In the past, each Multifeed Aggregator was paired with one leaf, and they co-located on a shared server. Twenty such servers were grouped together, working as one replica and containing users’ News Feed data. Each replica had 20 aggregators and 20 leaves. Upon receiving a request, each aggregator fanned out the request to all the leaves to fetch data, rank and filter data, and return results to clients. We gave the Multifeed server high CPU power and large memory storage. Everything worked with this design, but it had some issues:
- Reliability: It was not uncommon for an aggregator to get a heavy request from a user with a lot of friends, leading to a sudden spike in CPU usage. If the spike is large enough, as the aggregator consumed the CPU, the leaf running on the same server could become unstable. Any aggregator (and its corresponding server) that interacted with the leaf could also become unstable, leading to a cascade of problems within the replica.
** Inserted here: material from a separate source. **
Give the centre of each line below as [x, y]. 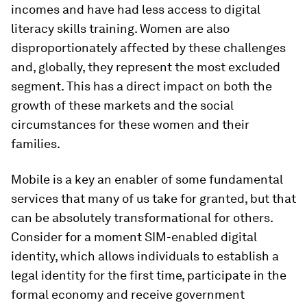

- Hardware scalability: We had many replicas in our infrastructure. The capacity was planned based on the CPU demand to serve user requests. We added hundreds of replicas to accommodate the traffic growth over time. Along the way, memory was added, coupled along with each CPU. It became clear that there was memory over-build since it was not the resource needed when more replicas were added.
- Resource waste: Each tailer forwards user actions and feedback to a leaf server. It is the real-time data pipeline for Multifeed. The leaf server spends 10 percent of CPU to execute these real-time updates. The number of replicas we have means we are using unnecessary our CPU resources just keeping our leaf storage up to date.
- Performance: Aggregator and leaf have very different CPU characteristics. Aggregator threads are competing with leaf threads for CPU cache, which leads to cache conflict and resource contention. There are also higher context switches because of many threads running.
With the issues and problems identified, the question then became: How can we build the hardware and change the software product architecture to address these issues? After in-depth investigation and analysis, we decided to implement the disaggregated hardware/software design approach for Multifeed. First, we designed some servers to have intensive CPU capacity (server type A) and some to have large memory storage (server type B). Then we put aggregator on server type A and leaf on server type B, which gave us the ability to optimize the thread config, reduce context switches, enable better NUMA balancing, and also adjust the ratio between aggregators and leaves.